Small feedback: my account confirmation email went to spam.
This may be useful: http://stackoverflow.com/questions/371/how-do-you-make-sure-...
And also: http://sendgrid.com
If you could show the instructions on a timeline, that will give a quick visual overview on how long a recipe takes, the number of steps involved and if there's much gap or overlap between steps. It could also serve as a way of comparing and choosing between two similar recipes.
If you choose to go with a non-advertising business model, please feel free to email me. I'm building an online shop which might help you sell your product.
http://www.reddit.com/r/food/comments/e0odn/hey_reddit_i_mad...
YumTab has a number of advantages:
- Automatic ingredients capture (no copy & paste)
- Planner, shopping list
- Easier to show off recipes you make, follow others
EDIT: oh, I see it's your site. Nice work on it, I don't mean to belittle your efforts. I was pretty unhappy to see the name similarity when I saw it a couple months ago, but I had already committed to my name.
There are several features missing before I do a full launch, I have been working steadily though, and plan to launch it fully (with a normal login system) within a week.
Very interesting product. You focused more on making a Hub for storing recipes, where I just needed a dead simple tool for jotting down recipes I use. There is currently a mobile web app. We should talk/compare notes, you should email me templaedhel at gmail dot com. Nice product.
I've had a few issues with images (both URL and upload), but other than that this is by far the least buggy online recipe box I've used.
One suggestion - enable some sort of tagging/categorization system to help with planning meals.
Thanks for your work!
There is tagging & tag/ingredient-based searching, though it's not integrated with the planner per se. I'll think about that.
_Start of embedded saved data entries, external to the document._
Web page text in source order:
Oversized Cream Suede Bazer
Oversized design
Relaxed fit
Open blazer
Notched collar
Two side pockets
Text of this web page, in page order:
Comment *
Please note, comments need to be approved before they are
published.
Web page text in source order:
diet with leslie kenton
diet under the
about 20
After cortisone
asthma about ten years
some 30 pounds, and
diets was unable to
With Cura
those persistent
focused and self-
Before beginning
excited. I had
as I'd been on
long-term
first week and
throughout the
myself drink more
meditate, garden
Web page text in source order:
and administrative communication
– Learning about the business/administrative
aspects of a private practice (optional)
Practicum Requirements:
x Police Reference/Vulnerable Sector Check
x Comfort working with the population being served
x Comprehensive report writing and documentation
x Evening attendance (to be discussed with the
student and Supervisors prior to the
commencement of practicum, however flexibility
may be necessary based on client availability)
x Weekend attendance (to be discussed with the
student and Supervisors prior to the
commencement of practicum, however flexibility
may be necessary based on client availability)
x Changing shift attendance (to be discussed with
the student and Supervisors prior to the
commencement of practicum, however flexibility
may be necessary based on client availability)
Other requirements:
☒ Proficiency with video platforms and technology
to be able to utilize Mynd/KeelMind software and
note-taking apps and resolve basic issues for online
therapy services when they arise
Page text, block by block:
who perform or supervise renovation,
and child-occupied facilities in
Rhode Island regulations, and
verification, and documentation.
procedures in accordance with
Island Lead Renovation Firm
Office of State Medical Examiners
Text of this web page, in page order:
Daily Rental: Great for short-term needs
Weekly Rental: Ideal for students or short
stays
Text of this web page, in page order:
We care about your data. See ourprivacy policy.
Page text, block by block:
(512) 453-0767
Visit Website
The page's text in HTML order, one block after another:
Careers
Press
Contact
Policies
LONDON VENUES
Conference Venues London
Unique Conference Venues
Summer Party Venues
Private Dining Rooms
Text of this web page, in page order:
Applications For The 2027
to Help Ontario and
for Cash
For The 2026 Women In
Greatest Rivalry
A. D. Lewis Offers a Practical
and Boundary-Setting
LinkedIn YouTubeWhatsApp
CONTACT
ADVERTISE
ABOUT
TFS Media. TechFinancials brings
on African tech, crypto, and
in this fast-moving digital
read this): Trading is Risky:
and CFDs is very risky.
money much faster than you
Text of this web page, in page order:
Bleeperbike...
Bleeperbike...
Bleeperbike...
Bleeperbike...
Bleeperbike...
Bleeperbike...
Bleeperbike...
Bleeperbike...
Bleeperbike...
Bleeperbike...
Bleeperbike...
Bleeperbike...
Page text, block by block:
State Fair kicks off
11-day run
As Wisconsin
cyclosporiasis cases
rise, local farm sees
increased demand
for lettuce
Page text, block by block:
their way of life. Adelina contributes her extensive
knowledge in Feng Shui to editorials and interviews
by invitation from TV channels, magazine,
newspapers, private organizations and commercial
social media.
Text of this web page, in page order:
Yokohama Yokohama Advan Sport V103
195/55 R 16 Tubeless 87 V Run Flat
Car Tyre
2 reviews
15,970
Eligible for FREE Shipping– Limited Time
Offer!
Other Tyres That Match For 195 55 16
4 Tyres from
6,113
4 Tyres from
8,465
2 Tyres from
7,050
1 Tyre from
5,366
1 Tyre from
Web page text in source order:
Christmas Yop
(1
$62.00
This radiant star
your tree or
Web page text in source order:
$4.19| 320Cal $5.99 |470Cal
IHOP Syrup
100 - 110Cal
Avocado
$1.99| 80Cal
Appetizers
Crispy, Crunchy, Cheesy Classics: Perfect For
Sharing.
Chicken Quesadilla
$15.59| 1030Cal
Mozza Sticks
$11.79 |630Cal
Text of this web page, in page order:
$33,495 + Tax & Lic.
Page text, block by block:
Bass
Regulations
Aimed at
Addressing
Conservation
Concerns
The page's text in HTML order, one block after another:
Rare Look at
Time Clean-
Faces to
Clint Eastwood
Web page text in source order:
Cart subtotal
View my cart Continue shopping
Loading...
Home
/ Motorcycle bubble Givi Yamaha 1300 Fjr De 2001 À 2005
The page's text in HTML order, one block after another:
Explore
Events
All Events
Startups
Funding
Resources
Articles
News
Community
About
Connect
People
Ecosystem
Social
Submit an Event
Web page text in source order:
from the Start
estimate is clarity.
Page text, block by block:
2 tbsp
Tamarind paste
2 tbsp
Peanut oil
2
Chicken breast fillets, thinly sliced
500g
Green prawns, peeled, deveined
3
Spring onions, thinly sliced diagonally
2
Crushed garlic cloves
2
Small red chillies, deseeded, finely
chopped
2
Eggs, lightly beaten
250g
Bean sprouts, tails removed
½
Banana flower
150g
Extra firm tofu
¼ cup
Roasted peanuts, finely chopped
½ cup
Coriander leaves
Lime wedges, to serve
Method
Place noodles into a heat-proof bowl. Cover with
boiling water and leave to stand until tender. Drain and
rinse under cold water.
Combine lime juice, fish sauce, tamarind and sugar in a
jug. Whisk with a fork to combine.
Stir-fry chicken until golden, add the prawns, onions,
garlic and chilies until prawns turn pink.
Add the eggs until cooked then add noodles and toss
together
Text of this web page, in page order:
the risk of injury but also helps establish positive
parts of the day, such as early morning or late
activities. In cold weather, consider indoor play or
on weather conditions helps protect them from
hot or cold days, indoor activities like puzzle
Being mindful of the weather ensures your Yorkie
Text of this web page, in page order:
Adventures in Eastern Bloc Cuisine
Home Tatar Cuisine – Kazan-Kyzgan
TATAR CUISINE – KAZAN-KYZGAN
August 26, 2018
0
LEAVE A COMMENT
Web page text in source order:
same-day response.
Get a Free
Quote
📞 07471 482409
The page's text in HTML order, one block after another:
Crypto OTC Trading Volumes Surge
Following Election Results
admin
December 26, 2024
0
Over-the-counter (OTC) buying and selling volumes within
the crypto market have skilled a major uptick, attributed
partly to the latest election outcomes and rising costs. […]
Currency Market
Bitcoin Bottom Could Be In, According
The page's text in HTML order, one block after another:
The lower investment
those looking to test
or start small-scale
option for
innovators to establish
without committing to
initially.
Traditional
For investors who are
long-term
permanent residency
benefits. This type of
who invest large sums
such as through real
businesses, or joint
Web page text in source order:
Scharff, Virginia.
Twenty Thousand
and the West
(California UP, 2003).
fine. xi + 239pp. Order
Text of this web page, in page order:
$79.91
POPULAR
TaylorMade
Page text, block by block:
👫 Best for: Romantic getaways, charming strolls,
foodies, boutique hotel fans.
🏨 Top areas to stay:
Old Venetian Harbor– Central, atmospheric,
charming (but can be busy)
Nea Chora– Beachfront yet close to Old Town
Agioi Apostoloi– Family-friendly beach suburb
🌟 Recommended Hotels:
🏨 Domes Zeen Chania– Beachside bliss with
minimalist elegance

EDIT: FYI, tags are in the Your Notes section if you didn't notice
Not sure how common it will be for a user to add dozens of recipes at once, but I'm finding it tiring to go back and copy in all of the instructions. For a user like me, the awesome thing about YumTab is having all of my recipes in one place, so copying over the instructions is essential.
Is there any way to make it easier to add info manually, at least while you work on scraping the instructions? For now, I'm having to run the bookmarklet, refresh My Recipes on YumTab, click on the newly added recipe, click edit, go back to the original recipe, copy the instructions, go back to YumTab, and paste it.
For now, allowing manual input within the bookmarklet could help.